Input, Output, and Testing

Input. Here is a directory containing all of the data from the debates. We are providing data files from the three debates, one file per speaker per debate with text blocks corresponding to the actual responses. These are in the files bush1.txt, kerry1.txt, bush2.txt, etc. The first two debates have also been combined into the files bush1+2.txt and kerry1+2.txt. You should train using the first two debates and test on the third.

To run your program on a large number of inputs, take advantage of the wildcard capabilities of your operating system (Windows, Linux, and OS X).
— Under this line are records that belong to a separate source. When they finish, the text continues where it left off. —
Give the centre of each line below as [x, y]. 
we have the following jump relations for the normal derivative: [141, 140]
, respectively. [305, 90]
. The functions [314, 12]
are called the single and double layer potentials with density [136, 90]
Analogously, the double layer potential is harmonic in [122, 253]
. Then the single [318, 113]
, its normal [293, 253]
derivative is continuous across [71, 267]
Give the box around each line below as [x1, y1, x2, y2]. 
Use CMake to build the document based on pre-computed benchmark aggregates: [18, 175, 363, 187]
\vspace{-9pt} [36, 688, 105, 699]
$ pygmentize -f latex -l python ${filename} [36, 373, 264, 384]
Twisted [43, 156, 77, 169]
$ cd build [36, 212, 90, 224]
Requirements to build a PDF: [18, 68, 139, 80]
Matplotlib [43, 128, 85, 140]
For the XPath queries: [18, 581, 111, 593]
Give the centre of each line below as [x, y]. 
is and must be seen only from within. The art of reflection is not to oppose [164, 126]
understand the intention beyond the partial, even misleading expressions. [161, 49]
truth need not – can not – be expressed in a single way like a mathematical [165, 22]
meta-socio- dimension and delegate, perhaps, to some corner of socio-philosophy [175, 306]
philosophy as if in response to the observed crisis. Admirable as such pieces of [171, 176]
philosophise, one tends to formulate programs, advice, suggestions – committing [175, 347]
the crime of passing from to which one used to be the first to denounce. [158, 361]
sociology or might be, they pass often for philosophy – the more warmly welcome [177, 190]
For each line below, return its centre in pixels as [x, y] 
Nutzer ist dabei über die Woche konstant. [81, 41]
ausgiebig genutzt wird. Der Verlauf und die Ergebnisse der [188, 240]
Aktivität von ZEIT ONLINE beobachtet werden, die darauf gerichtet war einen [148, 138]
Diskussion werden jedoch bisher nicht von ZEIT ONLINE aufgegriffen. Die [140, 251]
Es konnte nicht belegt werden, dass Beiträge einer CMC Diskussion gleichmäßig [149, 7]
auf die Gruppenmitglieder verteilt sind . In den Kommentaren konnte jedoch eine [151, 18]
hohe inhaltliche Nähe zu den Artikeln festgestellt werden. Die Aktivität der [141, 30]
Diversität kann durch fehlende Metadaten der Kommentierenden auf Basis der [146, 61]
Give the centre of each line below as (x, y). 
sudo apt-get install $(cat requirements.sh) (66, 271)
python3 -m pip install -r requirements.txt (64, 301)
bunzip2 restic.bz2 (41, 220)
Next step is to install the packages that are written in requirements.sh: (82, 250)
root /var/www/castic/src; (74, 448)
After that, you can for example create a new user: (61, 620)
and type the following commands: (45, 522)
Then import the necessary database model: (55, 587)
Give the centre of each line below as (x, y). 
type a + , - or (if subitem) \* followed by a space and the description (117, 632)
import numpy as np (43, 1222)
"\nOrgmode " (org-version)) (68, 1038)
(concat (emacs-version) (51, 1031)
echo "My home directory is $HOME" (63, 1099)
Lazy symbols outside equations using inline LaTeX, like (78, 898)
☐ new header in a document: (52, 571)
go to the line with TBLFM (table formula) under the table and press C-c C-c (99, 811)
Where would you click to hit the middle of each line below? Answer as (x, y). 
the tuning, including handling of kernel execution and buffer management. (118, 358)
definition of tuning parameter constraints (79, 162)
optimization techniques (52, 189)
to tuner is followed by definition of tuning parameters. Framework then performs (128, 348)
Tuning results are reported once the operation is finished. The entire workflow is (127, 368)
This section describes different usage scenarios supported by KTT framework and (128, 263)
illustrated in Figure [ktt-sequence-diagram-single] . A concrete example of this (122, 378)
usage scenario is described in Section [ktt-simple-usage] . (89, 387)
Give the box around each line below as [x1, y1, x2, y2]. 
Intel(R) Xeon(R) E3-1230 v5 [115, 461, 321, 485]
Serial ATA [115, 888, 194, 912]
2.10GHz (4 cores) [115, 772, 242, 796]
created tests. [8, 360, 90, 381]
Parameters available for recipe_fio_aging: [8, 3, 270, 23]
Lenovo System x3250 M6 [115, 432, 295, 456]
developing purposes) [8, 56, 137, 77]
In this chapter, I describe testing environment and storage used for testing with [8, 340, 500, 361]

%java TopModel 2 bush1+2.txt kerry1+2.txt bush3-*

For amusement, you might also see how your Bush/Kerry models do at classifying quotes from Barack Obama and John McCain or from Joe Biden and Sarah Palin from the 2008 debates.
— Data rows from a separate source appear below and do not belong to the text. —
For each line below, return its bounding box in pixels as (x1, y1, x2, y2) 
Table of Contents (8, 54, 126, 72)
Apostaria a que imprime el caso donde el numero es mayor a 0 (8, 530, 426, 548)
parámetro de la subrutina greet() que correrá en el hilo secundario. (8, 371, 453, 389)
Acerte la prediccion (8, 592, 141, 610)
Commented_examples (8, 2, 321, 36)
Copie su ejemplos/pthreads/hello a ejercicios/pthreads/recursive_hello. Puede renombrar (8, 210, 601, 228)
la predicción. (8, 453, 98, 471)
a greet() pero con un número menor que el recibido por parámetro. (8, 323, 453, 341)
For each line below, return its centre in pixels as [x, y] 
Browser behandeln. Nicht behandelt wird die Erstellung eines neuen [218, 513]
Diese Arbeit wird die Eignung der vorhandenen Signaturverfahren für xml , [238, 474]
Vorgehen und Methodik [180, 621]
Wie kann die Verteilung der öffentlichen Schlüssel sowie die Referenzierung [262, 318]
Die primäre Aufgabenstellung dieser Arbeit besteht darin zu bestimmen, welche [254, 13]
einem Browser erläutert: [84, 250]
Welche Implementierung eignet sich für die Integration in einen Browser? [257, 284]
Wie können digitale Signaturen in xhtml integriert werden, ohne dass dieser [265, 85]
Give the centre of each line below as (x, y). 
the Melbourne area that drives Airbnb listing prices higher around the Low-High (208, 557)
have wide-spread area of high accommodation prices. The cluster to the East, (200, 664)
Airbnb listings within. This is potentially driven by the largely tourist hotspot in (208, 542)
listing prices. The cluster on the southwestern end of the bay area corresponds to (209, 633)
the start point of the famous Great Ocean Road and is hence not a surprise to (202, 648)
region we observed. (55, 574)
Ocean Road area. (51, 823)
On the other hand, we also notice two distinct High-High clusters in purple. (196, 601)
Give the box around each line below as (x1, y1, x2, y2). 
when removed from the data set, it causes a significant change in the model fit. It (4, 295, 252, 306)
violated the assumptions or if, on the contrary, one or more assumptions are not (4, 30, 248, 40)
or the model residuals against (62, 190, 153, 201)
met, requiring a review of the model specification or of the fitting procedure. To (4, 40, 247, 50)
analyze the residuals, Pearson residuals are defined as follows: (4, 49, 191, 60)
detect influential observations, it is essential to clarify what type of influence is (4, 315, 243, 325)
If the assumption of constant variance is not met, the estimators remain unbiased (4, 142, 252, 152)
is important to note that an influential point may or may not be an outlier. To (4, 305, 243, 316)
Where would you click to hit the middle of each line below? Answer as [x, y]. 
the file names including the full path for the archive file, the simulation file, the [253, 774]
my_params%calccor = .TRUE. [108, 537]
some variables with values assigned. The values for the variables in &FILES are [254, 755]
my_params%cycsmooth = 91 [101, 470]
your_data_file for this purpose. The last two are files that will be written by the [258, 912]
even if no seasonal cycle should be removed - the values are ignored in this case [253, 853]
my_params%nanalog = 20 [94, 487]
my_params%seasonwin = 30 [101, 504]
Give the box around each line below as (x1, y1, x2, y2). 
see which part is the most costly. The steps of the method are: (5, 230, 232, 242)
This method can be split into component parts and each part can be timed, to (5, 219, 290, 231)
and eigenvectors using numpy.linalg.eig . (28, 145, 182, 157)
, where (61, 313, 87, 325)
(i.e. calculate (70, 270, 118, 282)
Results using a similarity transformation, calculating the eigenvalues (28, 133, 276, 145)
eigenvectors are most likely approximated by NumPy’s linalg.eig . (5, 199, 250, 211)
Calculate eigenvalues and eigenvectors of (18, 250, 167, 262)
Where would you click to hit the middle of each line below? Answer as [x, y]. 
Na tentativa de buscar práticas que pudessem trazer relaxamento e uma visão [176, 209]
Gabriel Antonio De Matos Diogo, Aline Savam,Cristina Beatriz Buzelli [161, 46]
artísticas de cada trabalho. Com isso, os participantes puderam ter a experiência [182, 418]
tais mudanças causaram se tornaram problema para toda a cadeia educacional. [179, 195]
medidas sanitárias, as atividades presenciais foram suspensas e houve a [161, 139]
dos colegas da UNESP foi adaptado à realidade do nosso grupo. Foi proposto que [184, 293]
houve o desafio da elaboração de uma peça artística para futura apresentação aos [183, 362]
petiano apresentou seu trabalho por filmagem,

We have also provided texts (which students submitted last semester). These can be used to detect differences in literature across centuries. There are two feeder files. One, 19th.txt, consists of 'A Christmas Carol', 'Tom Sawyer', and 'The Scarlett Letter' (All taken from project Gutenberg). The other, 20th.txt, consisted of 'This Side of Paradise', 'The Portrait of the Artist as a Young Man', and 'Heart of Darkness'. The remaining files are particular fictional texts such as 'Moby Dick', 'The Call of the Wild', 'Sons and Lovers', and 'Alice in Wonderland'.

We will test your program using similar, but not necessarily the same data.

Output. To allow automatic testing, your program must use the output format described on the assignment.

You are encouraged to test your program carefully on small files where you can compute the correct outputs by hand.

Possible progress steps

Here are some suggestions of how you might make progress on this assignment.

Figure out an overall solution to the problem that will be sufficiently efficient both in time and space. Keep in mind that your program should be efficient even for fairly large values of the order parameter k (say, as big as 100). This rules out solutions that are exponential in k. Your program also must work for k as small as zero.
Download the directory markov containing the data files.
Once you have your MarkovModel.java class working, write a main() to test it. For instance, you might want to read in a file, then print out the count of how often each k-letter context appears in the file, and how often each of these contexts appears with each following symbol. You might also check that the log probabilities are being computed correctly
Before applying your program to the data that we have provided, you should test it extensively using small files of your own design where you can easily check the answer by hand.